§ **Exercise goal**
Read the lines below, and copy any that contain the string "janeiro".
%%
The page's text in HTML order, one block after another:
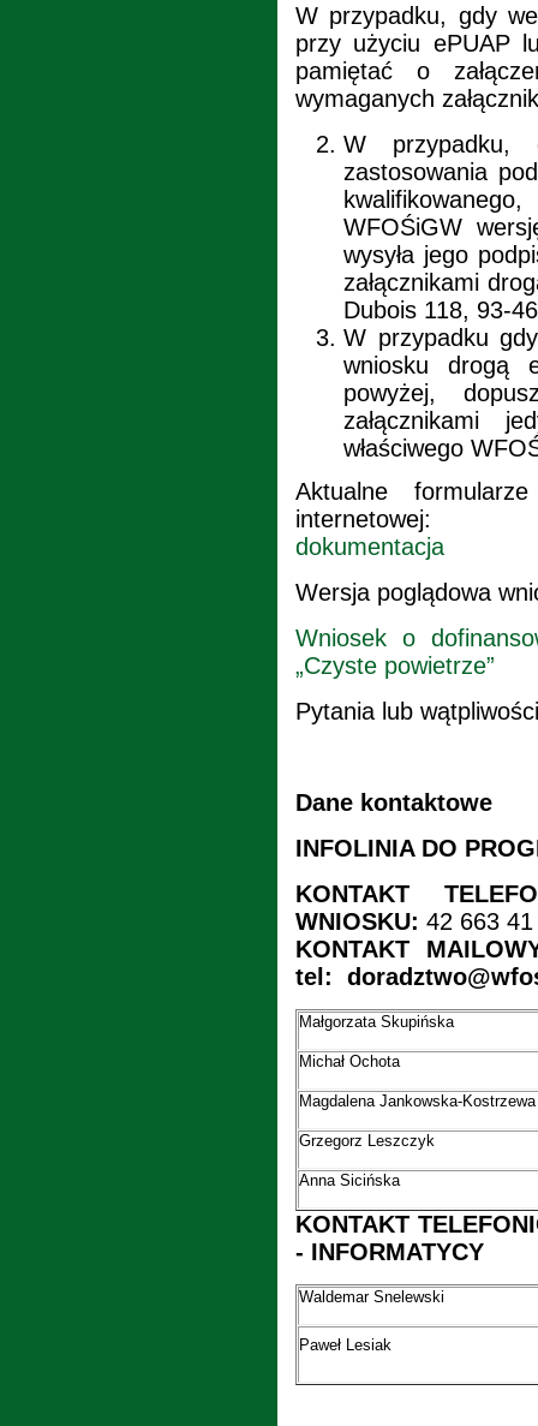
W przypadku, gdy
przy użyciu ePUAP
pamiętać o
wymaganych
W przypadku,
zastosowania
WFOŚiGW
wysyła jego
załącznikami
Dubois 118, 93-
W przypadku
wniosku drogą
powyżej,
załącznikami
właściwego
Aktualne
dokumentacja
Wersja poglądowa
Wniosek o
„Czyste powietrze”
Pytania lub
Dane kontaktowe
INFOLINIA DO
KONTAKT
WNIOSKU: 42 663
KONTAKT
tel:
Małgorzata Skupińska
Michał Ochota
Magdalena Jankowska-Kostrzewa
Grzegorz Leszczyk
Anna Sicińska
KONTAKT
- INFORMATYCY
Waldemar Snelewski
Paweł Lesiak
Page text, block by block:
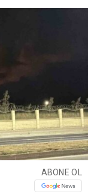
ABONE OL
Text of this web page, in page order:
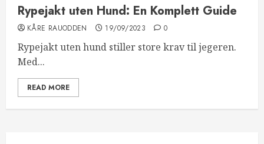
Rypejakt uten Hund: En Komplett Guide
KÅRE RAUODDEN 19/09/2023 0
Rypejakt uten hund stiller store krav til jegeren.
Med...
READ MORE
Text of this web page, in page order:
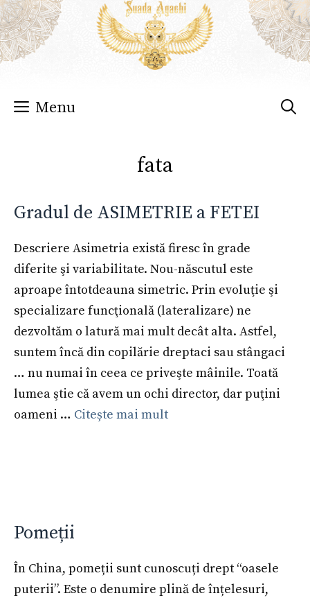
Sari
la
conținut
Menu
fata
Gradul de ASIMETRIE a FETEI
Descriere Asimetria există firesc în grade
diferite şi variabilitate. Nou-născutul este
aproape întotdeauna simetric. Prin evoluţie şi
specializare funcţională (lateralizare) ne
dezvoltăm o latură mai mult decât alta. Astfel,
suntem încă din copilărie dreptaci sau stângaci
… nu numai în ceea ce priveşte mâinile. Toată
lumea ştie că avem un ochi director, dar puţini
oameni … Citește mai mult
Pomeții
În China, pomeții sunt cunoscuți drept “oasele
puterii”. Este o denumire plină de înțelesuri,
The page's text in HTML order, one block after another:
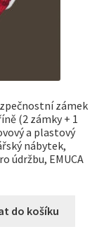
zámek
(2 zámky + 1
a plastový
nábytek,
údržbu, EMUCA
do košíku
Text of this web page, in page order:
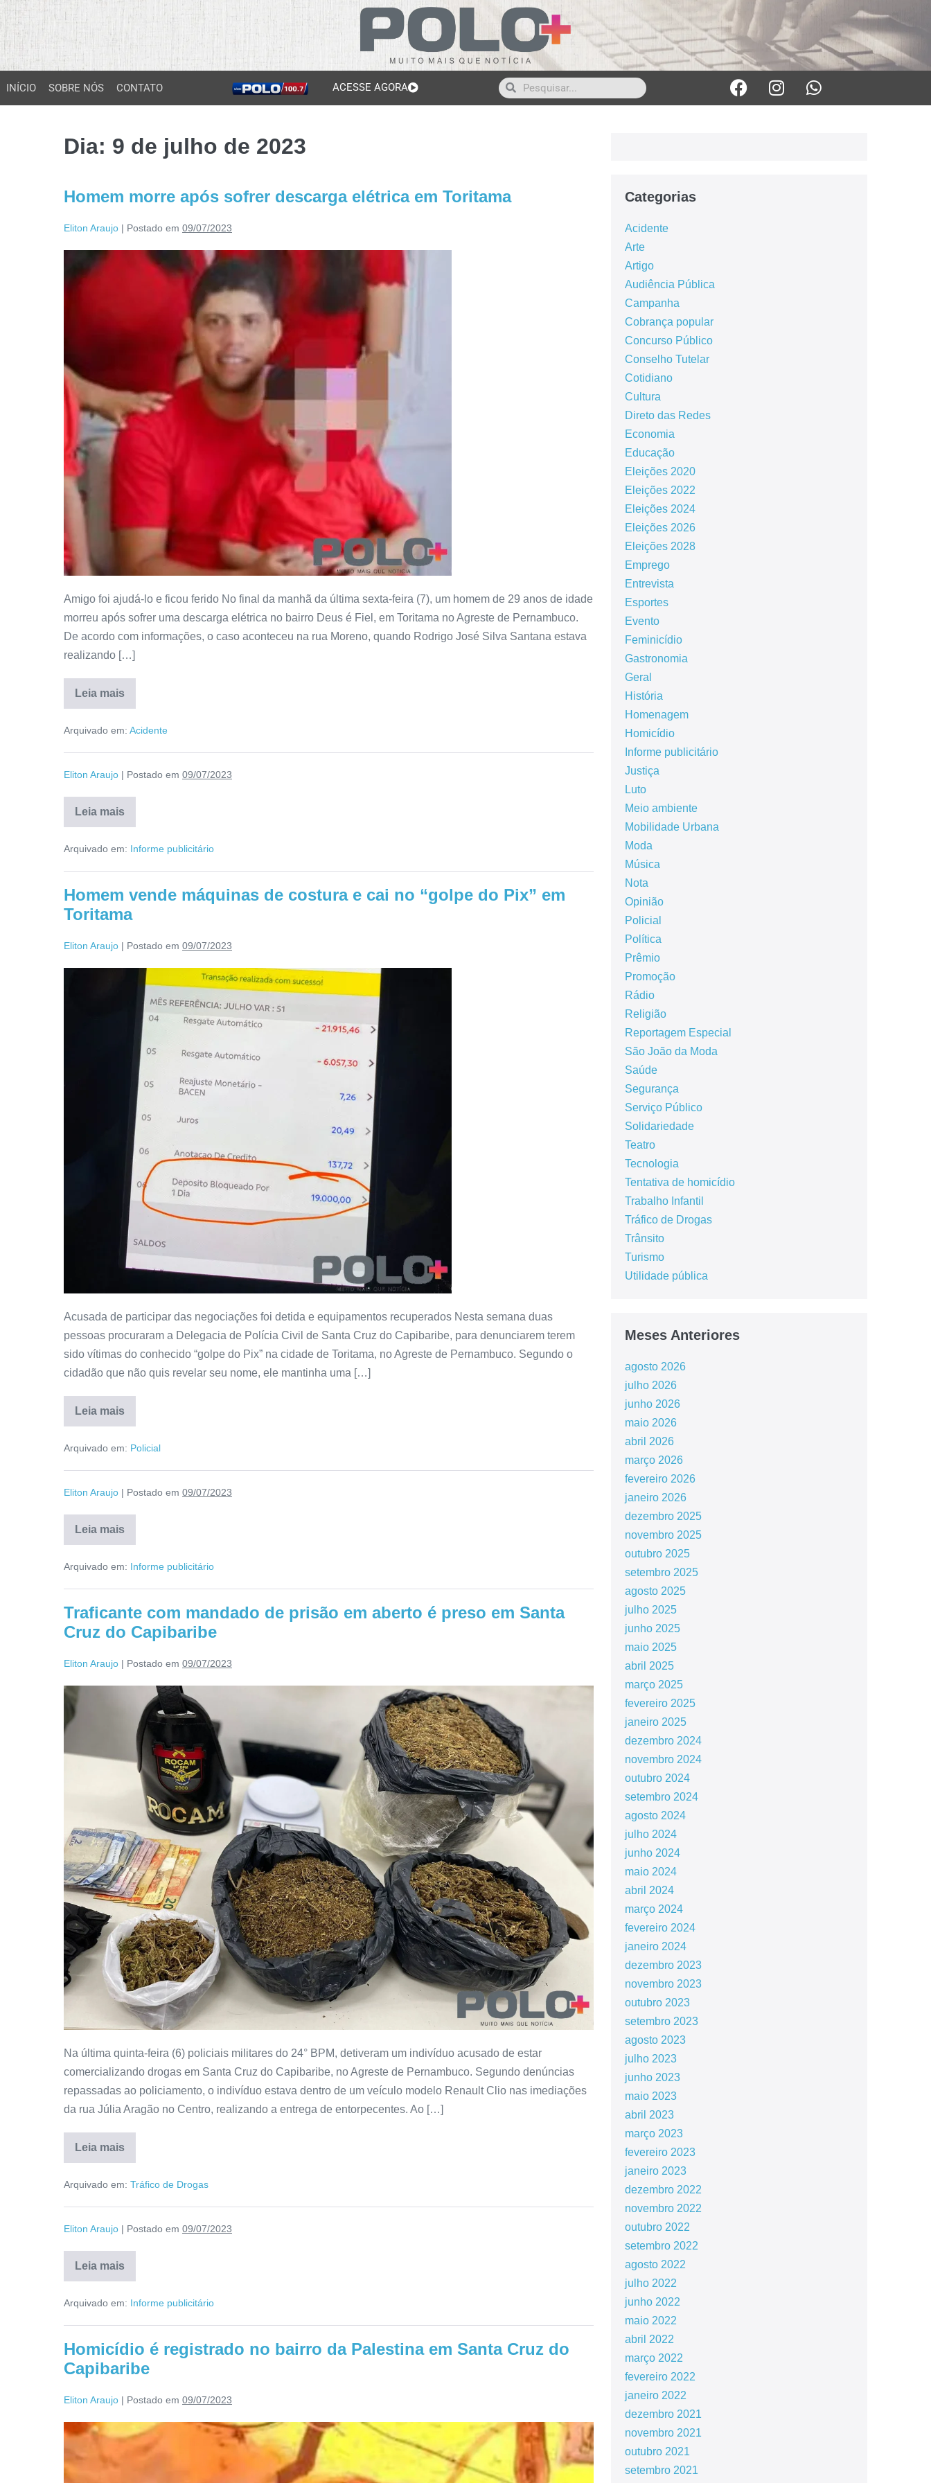
INÍCIO SOBRE NÓS CONTATO ACESSE AGORA
Dia: 9 de julho de 2023
Homem morre após sofrer descarga elétrica em Toritama
Eliton Araujo | Postado em 09/07/2023
Amigo foi ajudá-lo e ficou ferido No final da manhã da última sexta-feira (7), um homem de 29 anos de idade
morreu após sofrer uma descarga elétrica no bairro Deus é Fiel, em Toritama no Agreste de Pernambuco.
De acordo com informações, o caso aconteceu na rua Moreno, quando Rodrigo José Silva Santana estava
realizando […]
Leia mais
Arquivado em: Acidente
Eliton Araujo | Postado em 09/07/2023
Leia mais
Arquivado em: Informe publicitário
Homem vende máquinas de costura e cai no “golpe do Pix” em
Toritama
Eliton Araujo | Postado em 09/07/2023
Acusada de participar das negociações foi detida e equipamentos recuperados Nesta semana duas
pessoas procuraram a Delegacia de Polícia Civil de Santa Cruz do Capibaribe, para denunciarem terem
sido vítimas do conhecido “golpe do Pix” na cidade de Toritama, no Agreste de Pernambuco. Segundo o
cidadão que não quis revelar seu nome, ele mantinha uma […]
Leia mais
Arquivado em: Policial
Eliton Araujo | Postado em 09/07/2023
Leia mais
Arquivado em: Informe publicitário
Traficante com mandado de prisão em aberto é preso em Santa
Cruz do Capibaribe
Eliton Araujo | Postado em 09/07/2023
Na última quinta-feira (6) policiais militares do 24° BPM, detiveram um indivíduo acusado de estar
comercializando drogas em Santa Cruz do Capibaribe, no Agreste de Pernambuco. Segundo denúncias
repassadas ao policiamento, o indivíduo estava dentro de um veículo modelo Renault Clio nas imediações
da rua Júlia Aragão no Centro, realizando a entrega de entorpecentes. Ao […]
Leia mais
Arquivado em: Tráfico de Drogas
Eliton Araujo | Postado em 09/07/2023
Leia mais
Arquivado em: Informe publicitário
Homicídio é registrado no bairro da Palestina em Santa Cruz do
Capibaribe
Eliton Araujo | Postado em 09/07/2023
Categorias
Acidente
Arte
Artigo
Audiência Pública
Campanha
Cobrança popular
Concurso Público
Conselho Tutelar
Cotidiano
Cultura
Direto das Redes
Economia
Educação
Eleições 2020
Eleições 2022
Eleições 2024
Eleições 2026
Eleições 2028
Emprego
Entrevista
Esportes
Evento
Feminicídio
Gastronomia
Geral
História
Homenagem
Homicídio
Informe publicitário
Justiça
Luto
Meio ambiente
Mobilidade Urbana
Moda
Música
Nota
Opinião
Policial
Política
Prêmio
Promoção
Rádio
Religião
Reportagem Especial
São João da Moda
Saúde
Segurança
Serviço Público
Solidariedade
Teatro
Tecnologia
Tentativa de homicídio
Trabalho Infantil
Tráfico de Drogas
Trânsito
Turismo
Utilidade pública
Meses Anteriores
agosto 2026
julho 2026
junho 2026
maio 2026
abril 2026
março 2026
fevereiro 2026
janeiro 2026
dezembro 2025
novembro 2025
outubro 2025
setembro 2025
agosto 2025
julho 2025
junho 2025
maio 2025
abril 2025
março 2025
fevereiro 2025
janeiro 2025
dezembro 2024
novembro 2024
outubro 2024
setembro 2024
agosto 2024
julho 2024
junho 2024
maio 2024
abril 2024
março 2024
fevereiro 2024
janeiro 2024
dezembro 2023
novembro 2023
outubro 2023
setembro 2023
agosto 2023
julho 2023
junho 2023
maio 2023
abril 2023
março 2023
fevereiro 2023
janeiro 2023
dezembro 2022
novembro 2022
outubro 2022
setembro 2022
agosto 2022
julho 2022
junho 2022
maio 2022
abril 2022
março 2022
fevereiro 2022
janeiro 2022
dezembro 2021
novembro 2021
outubro 2021
setembro 2021
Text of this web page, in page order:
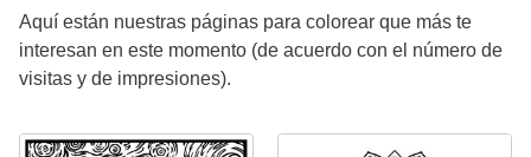
Aquí están nuestras páginas para colorear que más te
interesan en este momento (de acuerdo con el número de
visitas y de impresiones).
%%
§ **Expected answer**
janeiro 2026
janeiro 2025
janeiro 2024
janeiro 2023
janeiro 2022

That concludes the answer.